The most frequent inherited renal phosphate-wasting disease in humans is X-linked hypophosphatemia (XLH). The murine homolog is Hyp (hypophosphatemia). XLH patients and Hyp mice lose phosphate via the urine and show impaired bone mineralization as a consequence of hypophosphatemia and alterations in the organic bone matrix. The disease is caused by loss-of-function mutations in PHEX (Phosphate-regulating endopeptidase homolog, X-linked) in mice and men. By mechanisms that are poorly understood, PHEX mutations lead to excessive secretion of the bone-derived, phosphotropic hormone fibroblast growth factor-23 (FGF23) [1,2,3].

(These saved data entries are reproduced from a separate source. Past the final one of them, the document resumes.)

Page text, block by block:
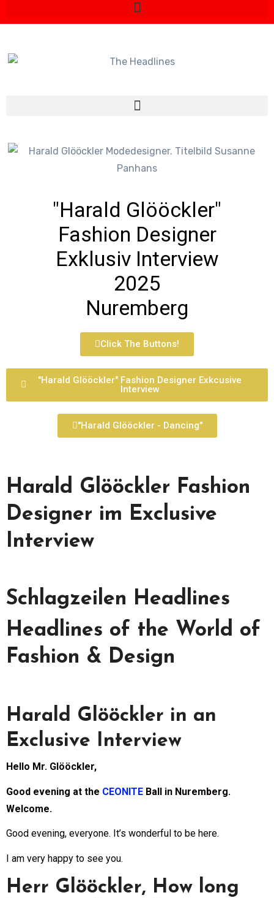
"Harald Glööckler"
Fashion Designer
Exklusiv Interview
2025
Nuremberg
Click The Buttons!
"Harald Glööckler" Fashion Designer Exkcusive
Interview
"Harald Glööckler - Dancing"
Harald Glööckler Fashion
Designer im Exclusive
Interview
Schlagzeilen Headlines
Headlines of the World of
Fashion & Design
Harald Glööckler in an
Exclusive Interview
Hello Mr. Glööckler,
Good evening at the CEONITE Ball in Nuremberg.
Welcome.
Good evening, everyone. It’s wonderful to be here.
I am very happy to see you.
Herr Glööckler, How long

FGF23 is a 32 kDa glycoprotein circulating in the bloodstream. Only the intact molecule is biologically active. FGF23 signals through FGF receptors (FGFRs), with FGFR1c being the most important receptor under physiological conditions. High affinity binding of FGF23 to FGFRs in the cell membrane requires the presence of the co-receptor protein αKlotho [4,5]. The major site of action of FGF23 is the kidney, where it inhibits tubular reabsorption of phosphate and suppresses vitamin D hormone (1,25(OH)₂D) production in proximal renal tubules [6]. Excessive concentrations of intact FGF23 lead to renal phosphate wasting, hypophosphatemia, and impaired bone mineralization in patients with normal kidney function [7].

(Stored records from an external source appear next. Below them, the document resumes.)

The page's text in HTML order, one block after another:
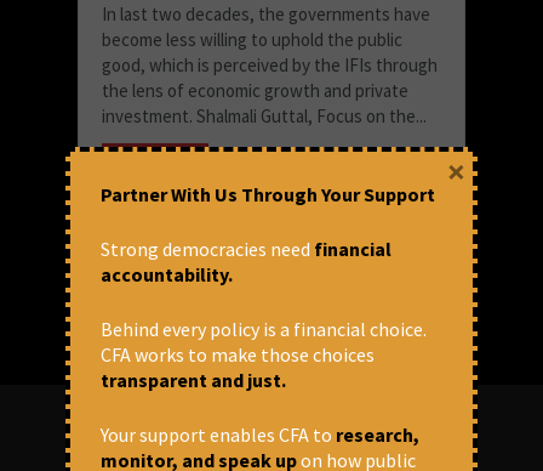
In last two decades, the governments have
become less willing to uphold the public
good, which is perceived by the IFIs through
the lens of economic growth and private
investment. Shalmali Guttal, Focus on the...
June 8, 2018 at 11:05 am
CFA
Partner With Us Through Your Support
Strong democracies need financial
accountability.
Behind every policy is a financial choice.
CFA works to make those choices
transparent and just.
Your support enables CFA to research,
monitor, and speak upon how public
×
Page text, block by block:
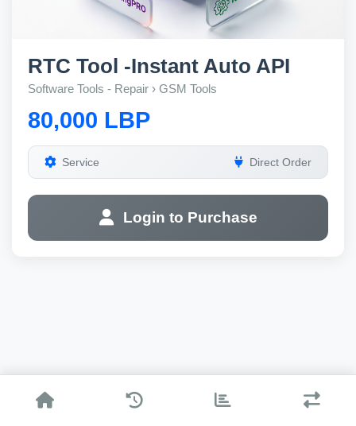
RTC Tool -Instant Auto API
Software Tools - Repair › GSM Tools
80,000 LBP
Service Direct Order
Login to Purchase
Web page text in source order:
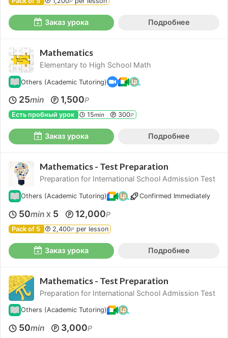
Заказ урока Подробнее
Mathematics
Elementary to High School Math
Others (Academic Tutoring)
25min 1,500P
Есть пробный урок 15min 300P
Заказ урока Подробнее
Mathematics - Test Preparation
Preparation for International School Admission Test
Others (Academic Tutoring) Confirmed Immediately
50min X 5 12,000P
Pack of 5 2,400P per lesson
Заказ урока Подробнее
Mathematics - Test Preparation
Preparation for International School Admission Test
Others (Academic Tutoring)
50min 3,000P

Although FGF23 mainly acts on epithelial cells in the kidney under physiological conditions, other organs such as the cardiovascular system may become targets of FGF23 signaling in pathological settings. The cardiovascular sequelae of chronically elevated FGF23 are still controversial. Studies in chronic kidney disease (CKD) patients have shown that elevated FGF23 levels are independently associated with CKD progression, left ventricular (LV) hypertrophy, cardiovascular risk, and all-cause mortality [8,9,10]. A key question in this context is whether FGF23 is only a biomarker of impaired phosphate metabolism or chronic inflammation or whether there is a causal link between FGF23 and increased cardiovascular risk. The myocardium does not express αKlotho [10,11], so the heart is likely not a target of FGF23 action under normal conditions. However, at high circulating concentrations such as those found in CKD patients, FGF23 may promote LV hypertrophy by a direct, αKlotho-independent, FGFR4-mediated action on cardiomyocytes [10,11,12]. Alternatively, FGF23 excess may cause LV hypertrophy by contributing to volume overload through its sodium-conserving effect [13].

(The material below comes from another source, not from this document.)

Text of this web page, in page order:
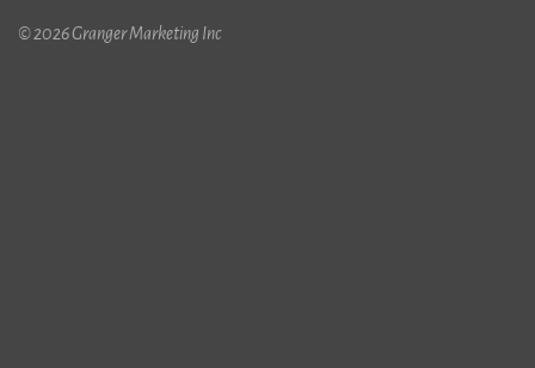
© 2026 Granger Marketing Inc

Whether LV hypertrophy is typically associated with other diseases (than CKD) characterized by FGF23 excess, such as XLH, is unclear. Some studies find a high incidence of LV hypertrophy in XLH patients [14,15], but others report no such association [16]. In contrast, the data from experimental studies are more clear-cut: several independent studies failed to find LV hypertrophy in Hyp mice [17,18] or in mice with a loss-of-function point mutation in the Phex gene [19]. Although LV hypertrophy appears to be absent at least in younger Hyp mice up to 9 months of age, we and others found mild hypertension in these mice [6,13]. The pathophysiological mechanisms underlying hypertension in Hyp mice are not entirely clear, but they may be related to an FGF23-mediated upregulation in renal sodium-chloride cotransporter (NCC) abundance [13]. Injection of recombinant FGF23 for five days into wild-type mice led to an increase in systolic, diastolic, and mean arterial pressure [13]. Hyp mice are characterized by chronic elevation of FGF23 and may, therefore, serve as a model to investigate the pathophysiology of hypertension in diseases associated with excessive FGF23 secretion.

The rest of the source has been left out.